# Enrichment safe for injured hedgie?



## Tyrannosaurus (Aug 18, 2013)

Hello, I posted once before about leg issues with my baby girl Porkchop (born 5/27/13). For the last two months she has had issues with her legs collapsing and now from walking as though her knee is her ankle, her knee busted open. She also has always pottied where she sleeps so she is prone to skin infections on her lady parts, even though I am very careful about keeping her clean.

So, my question is what kind of enrichment toys can she have (preferably that I can make) that won't involve a ton of climbing or running? I'm going to make her a digging box because she loves to explore. She was so obsessed with her wheel that I believe it is a major factor in her legs giving out because she would run until she hurt herself, even though I bought her a Carolina storm wheel, I had to take it away for her own safety. I feel like she's bored all the time now. She bonded very strongly to me while I was taking care of her when sick so whenever I take her out, she just wants to climb on me and go into my sweater, but I work 4 nights a week and I'm worried she's unhappy in her cage. 

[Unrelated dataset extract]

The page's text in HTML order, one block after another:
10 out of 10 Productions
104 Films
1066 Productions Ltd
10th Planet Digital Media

Any suggestions on safe toys (and how to make them) would be amazing.


----------



## zamxonk (Mar 6, 2013)

A dig box might be perfect! You can use a tissue box or something with an opening, fill it with soft fleece strips and hide food or treats inside. Minimal movement required, just nosing around and some digging with front legs.


----------



## Annie&Tibbers (Apr 16, 2013)

Maybe check with some people who have WHS hedgehogs for their ideas? I know that someone (Kalandra? Nikki?) set up a cage with effectively little barrier-lined paths for their hedgehogs to lean on as they got around...


----------



## Tyrannosaurus (Aug 18, 2013)

Her main issue is that she can't use her legs well from the knee area down when her legs act up (eventually they get better) so she tips over. Or she gets too enthusiastic that she hurts herself. 

I made her a dig box and so far she hasn't done much, but I just turned off all the lights


----------



## Tyrannosaurus (Aug 18, 2013)

Happy to say she went bananas in the dig box Lol she won't eat mealworms, so I used cat treats. Mostly she just likes fish. I figure if I have a digging box w/ aquarium stones and one w/ fleece, that's two toys. 

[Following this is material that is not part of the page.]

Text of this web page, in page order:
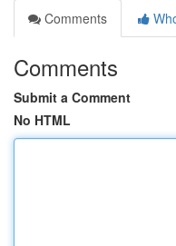
Comments
Comments
Submit a Comment
No HTML

Not sure what else to do. I did read that someone used an old pill bottle w/ beads in it for their hedgie and it rolled it around the cage to make noise. Not sure if most hedgies enjoy that.

Does anybody use like....grass to walk on inside (I live in Minnesota so most of the year she can't go outside)?? If so, is it a hit?


----------



## Annie&Tibbers (Apr 16, 2013)

Fleece forest -- dangle strips of fleece from the top of the cage for her to explore in.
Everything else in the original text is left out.